Last week we saw how the young woman took a tremendous risk, meeting the young man alone in the woods, allowing herself to be sexually awakened and awakening him in return. She learned from that, and she refused to take that risk again, insisting that the young man make a commitment to her first.

This week, the young man makes that commitment. And, as we are going to see, this commitment — this covenant — is God’s solution to the tension between freedom and safety.

So as the day opens, the first thing we hear are the voices of the Daughters of Jerusalem.

We first met them last week: these are the sophisticated city girls who think that this dark-skinned country girl does not deserve their uptown guy. Poetically speaking, these young women represent society; they represent the city, a place of walls and rules, whereas the young woman represents the garden of Eden, a place of freedom and innocence, where risks are minimized and boldness is rewarded.

And what we are about to see here is that the young woman’s boldness last week is about to be rewarded. She wanted the young man to make their relationship public, to make it official, before she went any further.

That is exactly what he does here, and it is the Daughters of Jerusalem who notice it first:

Daughters of Jerusalem:

[6] What is that coming up from the wilderness like columns of smoke,

perfumed with myrrh and frankincense, with all the fragrant powders of a merchant?

[7] Behold, it is the litter of Solomon! Around it are sixty mighty men, some of the mighty men of Israel,

[8] all of them wearing swords and expert in war, each with his sword at his thigh, against terror by night.

[9] King Solomon made himself a carriage from the wood of Lebanon.

[10] He made its posts of silver, its back of gold, its seat of purple;

its interior was inlaid with love by the daughters of Jerusalem.

*******

So the setting is the city of Jerusalem. And one morning the people of the city notice a disturbance in the countryside outside the walls: a huge column of dust rising, which means a very large caravan of travellers is coming toward the city.

So the young women run up to the top of the city wall along with everyone else to see who is coming. It turns out to be their king: Solomon, in his limousine, with the motorcycles in front, and the other armoured cars full of heavily armed military men, his bodyguard. The king is coming from the wilderness to the city, in a large, expensive procession.

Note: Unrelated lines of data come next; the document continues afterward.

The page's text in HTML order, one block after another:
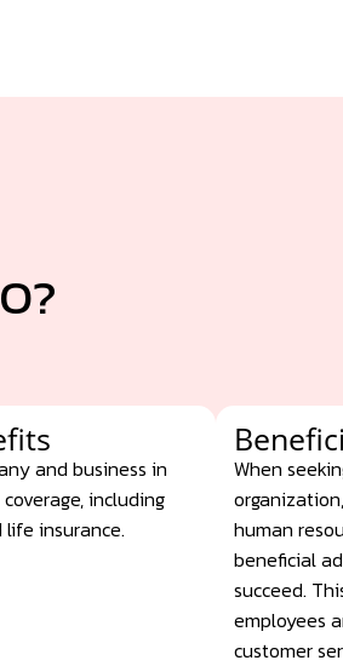
and business in
including
insurance.
When
human
beneficial
succeed.
employees
customer
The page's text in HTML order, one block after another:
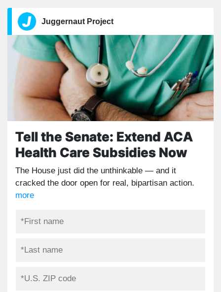
Juggernaut Project
Tell the Senate: Extend ACA
Health Care Subsidies Now
The House just did the unthinkable — and it
cracked the door open for real, bipartisan action.
more
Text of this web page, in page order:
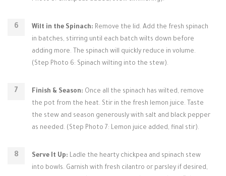
Wilt in the Spinach: Remove the lid. Add the fresh spinach
in batches, stirring until each batch wilts down before
adding more. The spinach will quickly reduce in volume.
(Step Photo 6: Spinach wilting into the stew).
Finish & Season: Once all the spinach has wilted, remove
the pot from the heat. Stir in the fresh lemon juice. Taste
the stew and season generously with salt and black pepper
as needed. (Step Photo 7: Lemon juice added, final stir).
Serve It Up: Ladle the hearty chickpea and spinach stew
into bowls. Garnish with fresh cilantro or parsley if desired,

And the Daughters of Jerusalem are wondering why. They feel like this is their king. Notice how, in verse 10, they point out that they even helped to decorate the interior of his limousine! So they feel this sense of ownership: this is our guy, this is our handsome young king. So why didn’t we get a memo from the palace that this procession was scheduled for today?

Well, the young woman knows why. So she takes this opportunity to let them know:

Her: [11] Go out, O daughters of Zion, and look upon King Solomon,

with the crown with which his mother crowned him on the day of his wedding,

on the day of the gladness of his heart.

*******

King Solomon is getting married. He went out into the wilderness to collect his bride. And now he is bringing her into the city: a humble, dark-skinned country girl.

Well, not so humble pehaps. But can you blame her? The Daughters of Jerusalem all told her, “You can’t get this guy. One of us is going to get this guy!” So it makes sense that she wants to stand up through the skylight of the limo and say, “That’s right! You go out and look at King Solomon on the day of his wedding, and guess who you’re going to see sitting beside him? Guess who his mother said was good enough to be his bride?”

Let’s be honest: we would all do the same.

Now, this is poetry, and we have already seen that this young woman has a vivid imagination. She’s not actually marrying King Solomon. But she feels like she is. And she is using this imagery that the citizens of Jerusalem would have been very familiar with. King Solomon got married a lot: approximately once every three weeks, if we do the math right, and if he only married one at a time, at regular intervals.

Anyway, the point here is that the young man has put together a public wedding procession, with all his friends, and the Daughters of Jerusalem are shocked at who he has chosen to marry. And the young woman is…well, we all know very well what she is feeling, and what she is doing as she rolls past…

Now, as a literary nerd, I have to pause here and point out there is something interesting and profoundly beautiful in this verse.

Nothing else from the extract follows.